Harris is a proven playmaker in coverage and a sure tackler in run defense. Over the last two seasons, he has missed only four tackles in 100 tackle attempts. His 5% missed tackle rate represents only nine missed tackles in 182 regular season attempts since 2015. His knack for stealing the ball in pass coverage is no fluke, and his versatility makes him a perfect fit for a multiple zone scheme defense. In 2019, the Vikings played cover-2 zone on 21.3% of their 663 total coverage snaps. Harris aligned in deep centerfield on roughly 112 plays of the Vikings' single-high cover-1 man snaps. Over the last two years, he’s allowed the lowest quarterback passer rating (41.4) among all players at his position. 

By retaining Harris, the Vikings have ensured themselves of having arguably the best safety tandem in the league. Along with Harris’ first-ranked coverage grade of 91.6 last season, fellow safety Harrison Smith made PFF’s top 10 list with the second-best grade of 91.4, just behind Harris. In 2019, both safeties earned a combined coverage grade of 96.2, best in the NFL.

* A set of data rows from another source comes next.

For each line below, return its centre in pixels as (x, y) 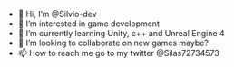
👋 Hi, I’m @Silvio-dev (57, 14)
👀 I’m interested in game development (89, 24)
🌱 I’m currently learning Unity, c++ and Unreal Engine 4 (121, 33)
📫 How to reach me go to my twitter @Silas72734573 (118, 53)
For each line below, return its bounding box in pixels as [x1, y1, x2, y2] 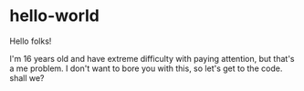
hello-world [9, 5, 100, 26]
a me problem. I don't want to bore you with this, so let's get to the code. [9, 63, 283, 74]
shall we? [9, 72, 45, 83]
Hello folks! [9, 35, 52, 46]
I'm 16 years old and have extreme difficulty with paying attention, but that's [9, 53, 295, 64]
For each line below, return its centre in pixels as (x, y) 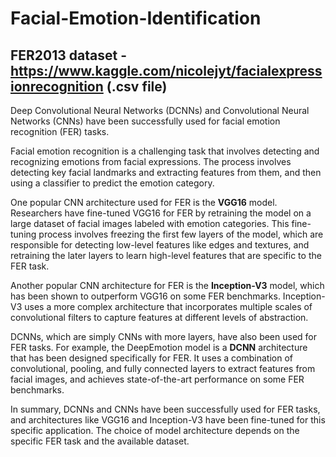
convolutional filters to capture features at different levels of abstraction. (159, 317)
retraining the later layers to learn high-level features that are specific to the (166, 255)
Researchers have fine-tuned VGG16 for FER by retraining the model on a (161, 213)
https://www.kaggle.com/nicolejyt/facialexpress (166, 70)
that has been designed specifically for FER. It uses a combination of (151, 358)
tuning (23, 234)
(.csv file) (137, 86)
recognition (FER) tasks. (60, 131)
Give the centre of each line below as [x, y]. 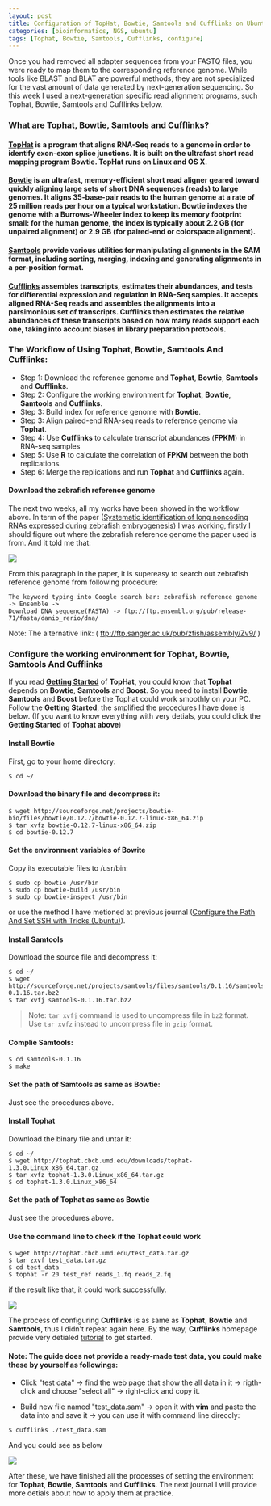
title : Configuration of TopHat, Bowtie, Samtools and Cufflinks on [126, 23]
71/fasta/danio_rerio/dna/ [54, 618]
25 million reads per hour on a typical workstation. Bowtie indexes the [128, 206]
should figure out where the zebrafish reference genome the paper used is [132, 534]
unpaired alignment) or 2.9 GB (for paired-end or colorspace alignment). [132, 232]
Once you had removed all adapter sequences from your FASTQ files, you [131, 61]
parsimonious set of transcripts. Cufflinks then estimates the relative [126, 311]
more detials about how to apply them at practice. [91, 1493]
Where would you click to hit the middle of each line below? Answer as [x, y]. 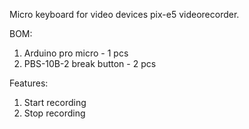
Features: [29, 83]
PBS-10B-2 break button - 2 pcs [90, 63]
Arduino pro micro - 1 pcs [76, 53]
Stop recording [54, 113]
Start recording [55, 102]
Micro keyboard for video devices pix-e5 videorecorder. [124, 14]
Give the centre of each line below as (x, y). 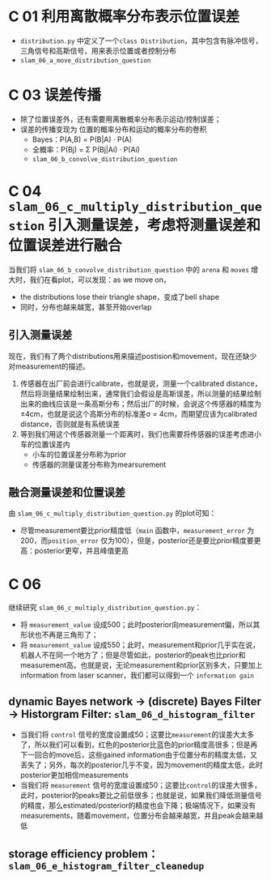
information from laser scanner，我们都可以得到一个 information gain (137, 675)
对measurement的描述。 (49, 366)
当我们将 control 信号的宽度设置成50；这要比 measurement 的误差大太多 (137, 735)
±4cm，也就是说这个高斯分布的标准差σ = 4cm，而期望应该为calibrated (138, 413)
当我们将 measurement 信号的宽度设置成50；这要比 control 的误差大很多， (140, 785)
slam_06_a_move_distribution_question (85, 60)
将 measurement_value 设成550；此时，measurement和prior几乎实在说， (140, 645)
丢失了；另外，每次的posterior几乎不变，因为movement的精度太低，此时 (141, 765)
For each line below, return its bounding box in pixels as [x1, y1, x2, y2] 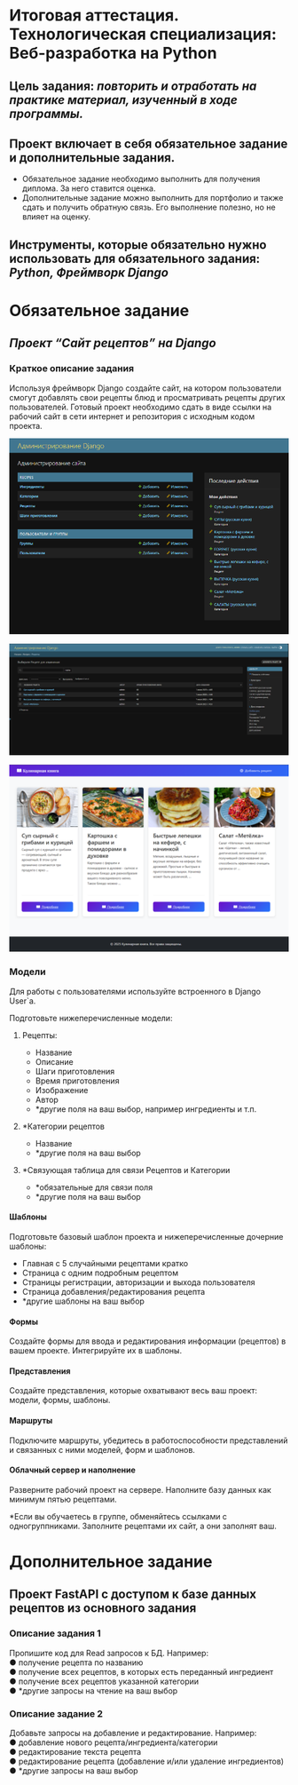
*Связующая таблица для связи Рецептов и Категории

As Mike Zimmer moves to retool his defense, his very first step was to keep the most productive safety pairing as the key building block. Harris and Smith combined to lead all safeties last season with 12 interceptions while allowing zero touchdown passes and the lowest quarterback passing rating of 34.9. The Vikings safeties also combined to force an incompletion on 25.7% of their targets in primary coverage last season, a figure that was almost three percentage points higher than the next closest safety tandem.

Zimmer will now turn his attention to revamping the cornerback positions around his superb safeties. In 2019, Vikings cornerbacks underperformed and underdelivered with a 28th-ranked PFF coverage grade of 53.4 while allowing the highest completion percentage (72.7%) and the most pass receptions for first downs/touchdowns (141) among all cornerback groups league-wide. Vikings cornerbacks Xavier Rhodes, Trae Waynes, Mackensie Alexander and Mike Hughes combined for a minuscule three interceptions during the regular season.

Critical moves made by the Vikings this offseason include the two-year $66 million extension to keep Kirk Cousins as their quarterback through the 2022 season. To create salary cap space, the team declined the option on Everson Griffen’s contract and waived Xavier Rhodes. According to overthecap.com, the Vikings now have $11,504,429 of cap space after trading wide receiver Stefon Diggs to the Buffalo Bills in return for first, fifth and sixth-round picks in the 2020 draft, plus a fourth in 2021. The Vikings are now armed with 12 draft picks in the upcoming draft, including two first-round picks, one second-round pick and two selections in the third round. With five of the first 105 picks, Zimmer and GM Rick Spielman will most likely use a high pick to select a wide receiver and cornerback to replace the departed Diggs and Rhodes. 

Sometimes the best offseason moves are simply keeping your most productive players while rebuilding your roster. At 28 years old, Anthony Harris has cemented himself as a foundational player while the Vikings remain under construction. After checking in as PFF's third-highest-rated secondary in 2019, keeping Harris in the fold all but ensures the Vikings the opportunity to be even better.